This article was originally published by Radio Free Asia and is reprinted with permission.
Russian Prosecutor General Igor Krasnov is visiting North Korea to improve cooperation, his office said, marking the first visit by a chief Russian prosecutor to the isolated North.
Krasnov, on his first visit to North Korea, will meet his North Korean counterpart and discuss issues of bilateral cooperation, his office said in a statement posted on its website on Monday.
He will also sign a “cooperation agreement” between prosecutors’ offices from the two countries for the period 2024 to 2026, it added, without providing details.
North Korea and Russia have expanded cooperation in various sectors following Russian President Vladimir Putin’s trip to Pyongyang last month for summit talks with North Korean leader Kim Jong Un.
The two discussed bolstering their economic and security relations and they underscored their shared defiance of Western sanctions.
Under a new partnership treaty announced at their summit, Putin and Kim agreed to offer each other military assistance “without delay” if either were attacked.

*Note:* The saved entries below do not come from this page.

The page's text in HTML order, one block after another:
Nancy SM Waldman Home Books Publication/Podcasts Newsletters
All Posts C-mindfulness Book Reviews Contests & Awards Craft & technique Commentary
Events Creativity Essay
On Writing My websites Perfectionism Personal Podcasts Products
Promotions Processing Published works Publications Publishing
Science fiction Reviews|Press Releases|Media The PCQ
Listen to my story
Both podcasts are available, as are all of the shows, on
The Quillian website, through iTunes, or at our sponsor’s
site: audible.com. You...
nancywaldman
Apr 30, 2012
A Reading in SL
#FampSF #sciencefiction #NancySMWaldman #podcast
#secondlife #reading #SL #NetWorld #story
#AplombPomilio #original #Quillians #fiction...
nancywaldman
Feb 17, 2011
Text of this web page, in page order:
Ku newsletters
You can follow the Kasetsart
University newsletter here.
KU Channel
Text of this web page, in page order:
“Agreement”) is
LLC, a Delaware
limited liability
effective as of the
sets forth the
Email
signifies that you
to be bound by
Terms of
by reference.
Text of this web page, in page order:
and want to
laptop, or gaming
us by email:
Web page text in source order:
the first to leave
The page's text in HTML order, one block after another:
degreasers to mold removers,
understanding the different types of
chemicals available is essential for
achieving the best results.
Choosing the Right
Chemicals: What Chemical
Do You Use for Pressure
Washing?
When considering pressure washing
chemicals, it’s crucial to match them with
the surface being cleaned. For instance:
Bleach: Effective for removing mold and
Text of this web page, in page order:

Russia has been cozying up to North Korea since Putin ordered the invasion of Ukraine in February 2022. The United States has accused North Korea of sending Russia weapons for use in its Ukraine war but both North Korea and Russia deny that.
Last week, the North’s Kim met a Russian military delegation, led by Russia’s vice defense minister, Aleksey Krivoruchko, in Pyongyang, and discussed the “importance and necessity” of military cooperation.
Minister from Belarus
Amid the deepening cooperation between North Korea and Russia, the foreign minister of staunch Russian ally Belarus will visit North Korea this week, the North’s state-run Korean Central News Agency, or KCNA, reported.

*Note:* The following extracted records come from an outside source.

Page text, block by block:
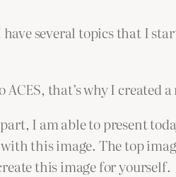
several topics that I
that’s why I created
I am able to present
this image. The top
this image for yourself.
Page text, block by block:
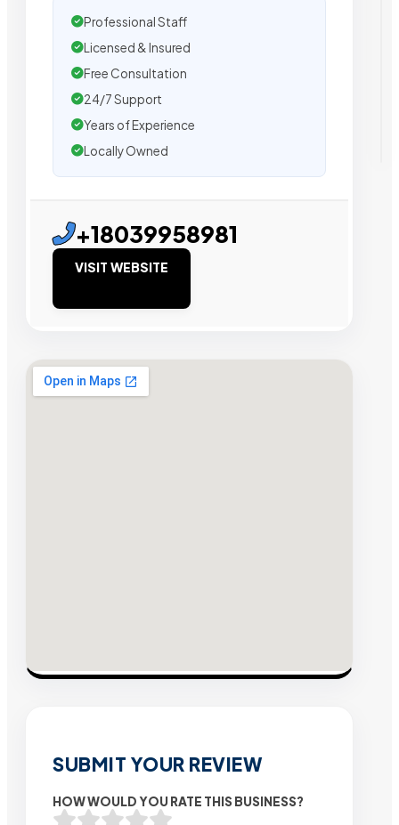
Professional Staff
Licensed & Insured
Free Consultation
24/7 Support
Years of Experience
Locally Owned
+18039958981
VISIT WEBSITE
SUBMIT YOUR REVIEW
HOW WOULD YOU RATE THIS BUSINESS?
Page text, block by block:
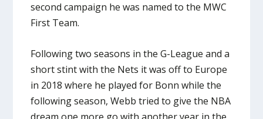
second campaign he was named to the MWC
First Team.
Following two seasons in the G-League and a
short stint with the Nets it was off to Europe
in 2018 where he played for Bonn while the
following season, Webb tried to give the NBA
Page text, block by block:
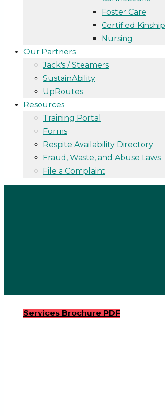
Foster Care
Certified Kinship
Nursing
Our Partners
Jack's / Steamers
SustainAbility
UpRoutes
Resources
Training Portal
Forms
Respite Availability Directory
Fraud, Waste, and Abuse Laws
File a Complaint
Services Brochure PDF
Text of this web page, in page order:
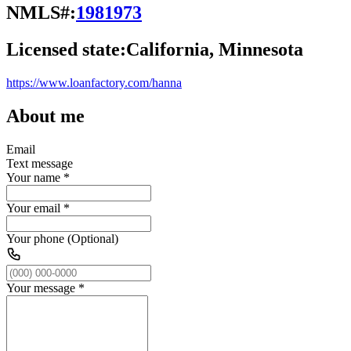
NMLS#:1981973
Licensed state:California, Minnesota
https://www.loanfactory.com/hanna
About me
Email
Text message
Your name *
Your email *
Your phone (Optional)
Your message *
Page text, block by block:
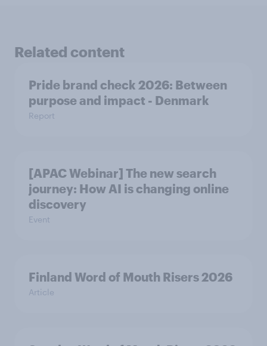
Related content
Pride brand check 2026: Between
purpose and impact - Denmark
Report
[APAC Webinar] The new search
journey: How AI is changing online
discovery
Event
Finland Word of Mouth Risers 2026
Article
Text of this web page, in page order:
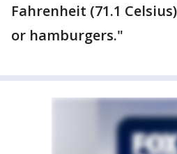
Fahrenheit (71.1
or hamburgers."
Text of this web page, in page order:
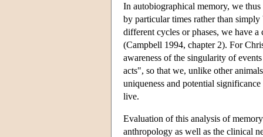
In autobiographical memory, we
by particular times rather than
different cycles or phases, we have
(Campbell 1994, chapter 2). For
awareness of the singularity of
acts", so that we, unlike other
uniqueness and potential
live.
Evaluation of this analysis of
anthropology as well as the clinical
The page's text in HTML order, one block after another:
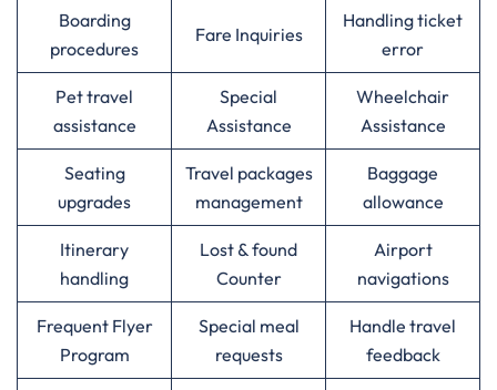
Boarding
procedures
Fare Inquiries
Handling ticket
error
Pet travel
assistance
Special
Assistance
Wheelchair
Assistance
Seating
upgrades
Travel packages
management
Baggage
allowance
Itinerary
handling
Lost & found
Counter
Airport
navigations
Frequent Flyer
Program
Special meal
requests
Handle travel
feedback
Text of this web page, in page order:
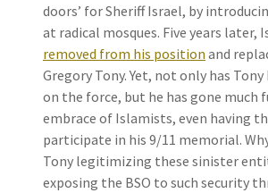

Belarus, which shares borders with Russia, Ukraine, Poland, Lithuania and Latvia, has been supporting Russia’s invasion of Ukraine.

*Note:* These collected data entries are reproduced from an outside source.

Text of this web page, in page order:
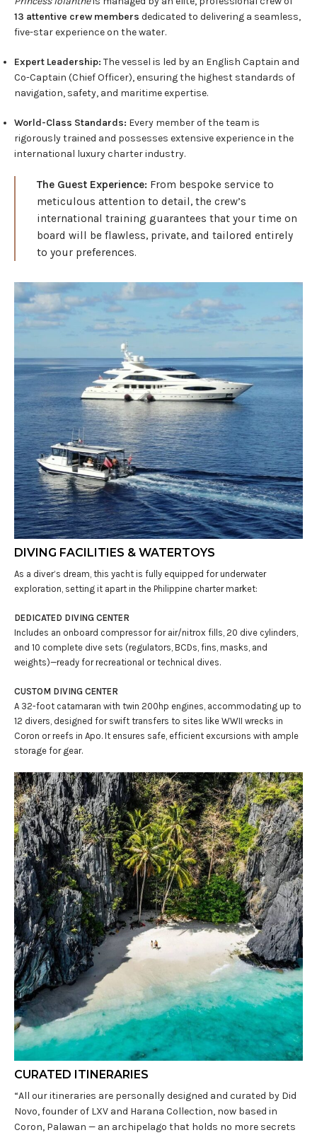
13 attentive crew members dedicated to delivering a seamless,
five-star experience on the water.
Expert Leadership: The vessel is led by an English Captain and
Co-Captain (Chief Officer), ensuring the highest standards of
navigation, safety, and maritime expertise.
World-Class Standards: Every member of the team is
rigorously trained and possesses extensive experience in the
international luxury charter industry.
The Guest Experience: From bespoke service to
meticulous attention to detail, the crew’s
international training guarantees that your time on
board will be flawless, private, and tailored entirely
to your preferences.
DIVING FACILITIES & WATERTOYS
As a diver’s dream, this yacht is fully equipped for underwater
exploration, setting it apart in the Philippine charter market:
DEDICATED DIVING CENTER
Includes an onboard compressor for air/nitrox fills, 20 dive cylinders,
and 10 complete dive sets (regulators, BCDs, fins, masks, and
weights)—ready for recreational or technical dives.
CUSTOM DIVING CENTER
A 32-foot catamaran with twin 200hp engines, accommodating up to
12 divers, designed for swift transfers to sites like WWII wrecks in
Coron or reefs in Apo. It ensures safe, efficient excursions with ample
storage for gear.
CURATED ITINERARIES
“All our itineraries are personally designed and curated by Did
Novo, founder of LXV and Harana Collection, now based in
Coron, Palawan — an archipelago that holds no more secrets
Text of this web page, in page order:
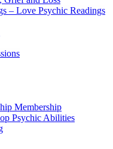
– Love Psychic Readings
Membership
Psychic Abilities
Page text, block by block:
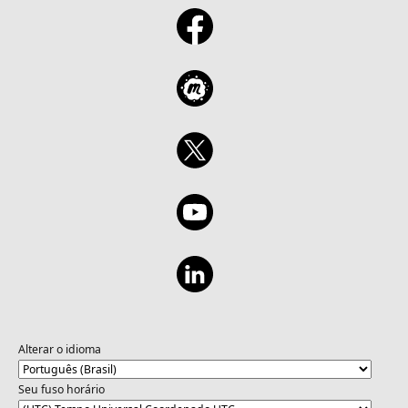
simple AI app components (chat,
summarization, classification) Who should
technical professionals who want to: Build
Intelligent Applications with Foundry +
and deploy Claude models via Microsoft
Foundry for real-world AI solutions. Use
and orchestrate multi-step AI workflows and
agents that execute tasks across systems
Alterar o idioma
Seu fuso horário
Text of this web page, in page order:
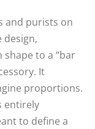
and purists on
design,
to a “bar
It
proportions.
entirely
to define a

Foreign Minister Maxim Vladimirovich Ruzenkov will pay an official visit to Pyongyang from Tuesday to Friday, the KCNA said, without giving details of his itinerary.
In September last year, the president of Belarus, Alexander Lukashenko, suggested trilateral cooperation between Russia, North Korea and Belarus during a meeting with Putin.
In April, Belarusian Deputy Foreign Minister Evgeny Shestakov visited the North and met Vice Foreign Minister Im Chon Il. They agreed to strengthen high-level contacts and exchanges.
At that time, the two sides also agreed to promote cooperation in economic and cultural fields, and to closely support each other and cooperate in the international arena.